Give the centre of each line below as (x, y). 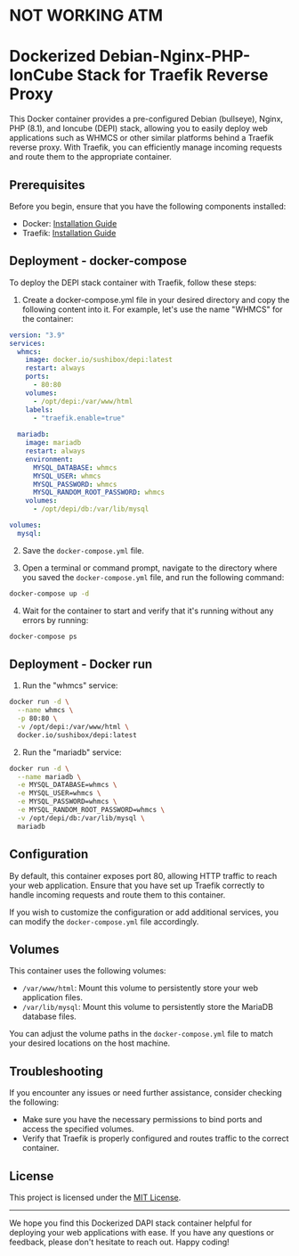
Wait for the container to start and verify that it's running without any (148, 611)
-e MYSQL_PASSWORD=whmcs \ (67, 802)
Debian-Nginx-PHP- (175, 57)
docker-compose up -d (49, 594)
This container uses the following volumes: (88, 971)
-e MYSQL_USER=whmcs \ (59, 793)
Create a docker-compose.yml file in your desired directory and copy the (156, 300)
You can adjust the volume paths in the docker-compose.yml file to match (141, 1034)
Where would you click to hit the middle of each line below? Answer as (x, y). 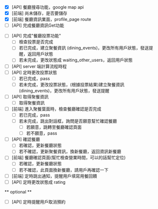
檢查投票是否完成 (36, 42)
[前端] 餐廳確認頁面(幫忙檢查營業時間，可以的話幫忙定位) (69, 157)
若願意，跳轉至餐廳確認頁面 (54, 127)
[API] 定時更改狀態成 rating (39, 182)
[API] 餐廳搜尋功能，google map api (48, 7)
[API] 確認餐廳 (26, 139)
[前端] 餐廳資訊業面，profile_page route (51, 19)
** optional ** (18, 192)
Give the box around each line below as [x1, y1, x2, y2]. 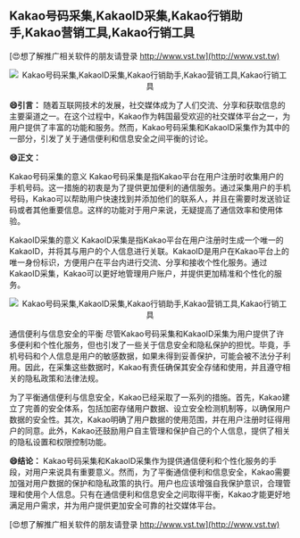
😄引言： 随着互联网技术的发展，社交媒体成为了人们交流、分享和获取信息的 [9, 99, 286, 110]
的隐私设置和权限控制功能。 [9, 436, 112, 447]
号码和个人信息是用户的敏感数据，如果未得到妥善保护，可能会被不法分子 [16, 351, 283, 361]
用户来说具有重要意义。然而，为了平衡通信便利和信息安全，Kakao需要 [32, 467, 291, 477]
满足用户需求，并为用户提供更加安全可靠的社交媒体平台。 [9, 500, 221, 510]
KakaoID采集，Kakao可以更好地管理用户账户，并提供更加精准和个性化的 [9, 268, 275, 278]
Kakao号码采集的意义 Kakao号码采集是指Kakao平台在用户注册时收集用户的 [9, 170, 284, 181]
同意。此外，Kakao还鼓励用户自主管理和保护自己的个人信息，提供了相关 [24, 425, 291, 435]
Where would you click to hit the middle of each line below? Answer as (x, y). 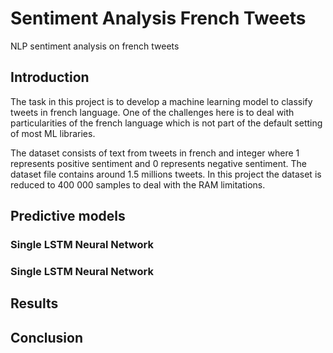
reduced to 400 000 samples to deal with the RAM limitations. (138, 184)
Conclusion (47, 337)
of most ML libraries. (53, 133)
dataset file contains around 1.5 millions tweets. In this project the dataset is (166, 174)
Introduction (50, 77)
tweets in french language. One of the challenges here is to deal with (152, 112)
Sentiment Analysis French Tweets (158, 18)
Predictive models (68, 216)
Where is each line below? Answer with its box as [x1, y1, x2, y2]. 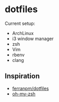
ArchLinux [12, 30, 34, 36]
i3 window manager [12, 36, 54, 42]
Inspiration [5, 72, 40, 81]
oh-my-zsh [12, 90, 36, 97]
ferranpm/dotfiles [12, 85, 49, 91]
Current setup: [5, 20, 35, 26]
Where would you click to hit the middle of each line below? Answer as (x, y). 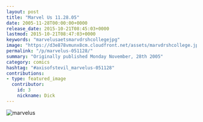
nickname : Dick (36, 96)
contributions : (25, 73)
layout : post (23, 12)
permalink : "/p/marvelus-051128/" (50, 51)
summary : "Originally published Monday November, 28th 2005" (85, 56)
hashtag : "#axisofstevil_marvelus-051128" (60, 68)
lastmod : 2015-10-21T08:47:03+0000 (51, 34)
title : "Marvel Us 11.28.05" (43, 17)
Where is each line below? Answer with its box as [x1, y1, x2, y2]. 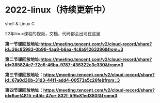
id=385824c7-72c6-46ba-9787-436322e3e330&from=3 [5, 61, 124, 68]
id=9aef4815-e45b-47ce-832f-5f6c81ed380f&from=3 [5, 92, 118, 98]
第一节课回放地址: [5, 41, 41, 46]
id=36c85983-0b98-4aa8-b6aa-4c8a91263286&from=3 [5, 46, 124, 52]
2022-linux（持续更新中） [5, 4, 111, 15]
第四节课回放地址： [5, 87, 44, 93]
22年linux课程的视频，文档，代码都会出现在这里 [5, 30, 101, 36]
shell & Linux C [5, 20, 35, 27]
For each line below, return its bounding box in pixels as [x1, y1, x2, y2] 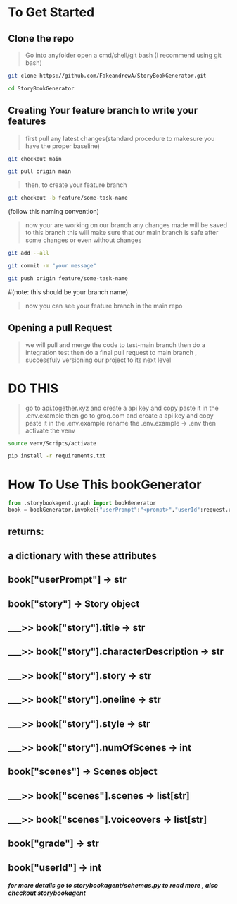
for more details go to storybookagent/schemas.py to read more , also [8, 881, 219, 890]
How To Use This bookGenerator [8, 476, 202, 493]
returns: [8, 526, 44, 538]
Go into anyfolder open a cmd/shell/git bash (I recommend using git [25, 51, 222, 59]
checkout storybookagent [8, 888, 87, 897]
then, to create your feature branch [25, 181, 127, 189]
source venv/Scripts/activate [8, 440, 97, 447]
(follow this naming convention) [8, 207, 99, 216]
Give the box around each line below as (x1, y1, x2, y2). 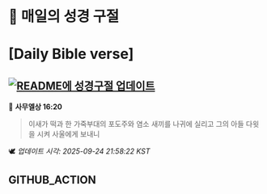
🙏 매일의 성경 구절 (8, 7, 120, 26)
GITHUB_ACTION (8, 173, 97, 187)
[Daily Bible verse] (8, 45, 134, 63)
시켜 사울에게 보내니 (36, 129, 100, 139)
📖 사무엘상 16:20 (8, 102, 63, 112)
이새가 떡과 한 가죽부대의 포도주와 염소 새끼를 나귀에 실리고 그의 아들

**Instructions to follow:**
Reproduce the records above exactly, excluding every picture.

**Exercise answer:**
Give the centre of each line below as (x, y). 
Wait for the container to start and verify that it's running without any (148, 611)
-e MYSQL_PASSWORD=whmcs \ (67, 802)
Debian-Nginx-PHP- (175, 57)
docker-compose up -d (49, 594)
This container uses the following volumes: (88, 971)
-e MYSQL_USER=whmcs \ (59, 793)
Create a docker-compose.yml file in your desired directory and copy the (156, 300)
You can adjust the volume paths in the docker-compose.yml file to match (141, 1034)
Where would you click to hit the middle of each line below? Answer as (x, y). 
檢查投票是否完成 (36, 42)
[前端] 餐廳確認頁面(幫忙檢查營業時間，可以的話幫忙定位) (69, 157)
若願意，跳轉至餐廳確認頁面 (54, 127)
[API] 定時更改狀態成 rating (39, 182)
[API] 餐廳搜尋功能，google map api (48, 7)
[API] 確認餐廳 (26, 139)
[前端] 餐廳資訊業面，profile_page route (51, 19)
** optional ** (18, 192)
Give the box around each line below as [x1, y1, x2, y2]. 
😄引言： 随着互联网技术的发展，社交媒体成为了人们交流、分享和获取信息的 [9, 99, 286, 110]
的隐私设置和权限控制功能。 [9, 436, 112, 447]
号码和个人信息是用户的敏感数据，如果未得到妥善保护，可能会被不法分子 [16, 351, 283, 361]
用户来说具有重要意义。然而，为了平衡通信便利和信息安全，Kakao需要 [32, 467, 291, 477]
满足用户需求，并为用户提供更加安全可靠的社交媒体平台。 [9, 500, 221, 510]
KakaoID采集，Kakao可以更好地管理用户账户，并提供更加精准和个性化的 [9, 268, 275, 278]
Kakao号码采集的意义 Kakao号码采集是指Kakao平台在用户注册时收集用户的 [9, 170, 284, 181]
同意。此外，Kakao还鼓励用户自主管理和保护自己的个人信息，提供了相关 [24, 425, 291, 435]
Where would you click to hit the middle of each line below? Answer as (x, y). 
reduced to 400 000 samples to deal with the RAM limitations. (138, 184)
Conclusion (47, 337)
of most ML libraries. (53, 133)
dataset file contains around 1.5 millions tweets. In this project the dataset is (166, 174)
Introduction (50, 77)
tweets in french language. One of the challenges here is to deal with (152, 112)
Sentiment Analysis French Tweets (158, 18)
Predictive models (68, 216)
Where is each line below? Answer with its box as [x1, y1, x2, y2]. 
ArchLinux [12, 30, 34, 36]
i3 window manager [12, 36, 54, 42]
Inspiration [5, 72, 40, 81]
oh-my-zsh [12, 90, 36, 97]
ferranpm/dotfiles [12, 85, 49, 91]
Current setup: [5, 20, 35, 26]
Where would you click to hit the middle of each line below? Answer as (x, y). 
nickname : Dick (36, 96)
contributions : (25, 73)
layout : post (23, 12)
permalink : "/p/marvelus-051128/" (50, 51)
summary : "Originally published Monday November, 28th 2005" (85, 56)
hashtag : "#axisofstevil_marvelus-051128" (60, 68)
lastmod : 2015-10-21T08:47:03+0000 (51, 34)
title : "Marvel Us 11.28.05" (43, 17)
Where is each line below? Answer with its box as [x1, y1, x2, y2]. 
id=385824c7-72c6-46ba-9787-436322e3e330&from=3 [5, 61, 124, 68]
id=9aef4815-e45b-47ce-832f-5f6c81ed380f&from=3 [5, 92, 118, 98]
第一节课回放地址: [5, 41, 41, 46]
id=36c85983-0b98-4aa8-b6aa-4c8a91263286&from=3 [5, 46, 124, 52]
2022-linux（持续更新中） [5, 4, 111, 15]
第四节课回放地址： [5, 87, 44, 93]
22年linux课程的视频，文档，代码都会出现在这里 [5, 30, 101, 36]
shell & Linux C [5, 20, 35, 27]
For each line below, return its bounding box in pixels as [x1, y1, x2, y2] 
for more details go to storybookagent/schemas.py to read more , also [8, 881, 219, 890]
How To Use This bookGenerator [8, 476, 202, 493]
returns: [8, 526, 44, 538]
Go into anyfolder open a cmd/shell/git bash (I recommend using git [25, 51, 222, 59]
checkout storybookagent [8, 888, 87, 897]
then, to create your feature branch [25, 181, 127, 189]
source venv/Scripts/activate [8, 440, 97, 447]
(follow this naming convention) [8, 207, 99, 216]
Give the box around each line below as (x1, y1, x2, y2). 
🙏 매일의 성경 구절 (8, 7, 120, 26)
GITHUB_ACTION (8, 173, 97, 187)
[Daily Bible verse] (8, 45, 134, 63)
시켜 사울에게 보내니 (36, 129, 100, 139)
📖 사무엘상 16:20 (8, 102, 63, 112)
이새가 떡과 한 가죽부대의 포도주와 염소 새끼를 나귀에 실리고 그의 아들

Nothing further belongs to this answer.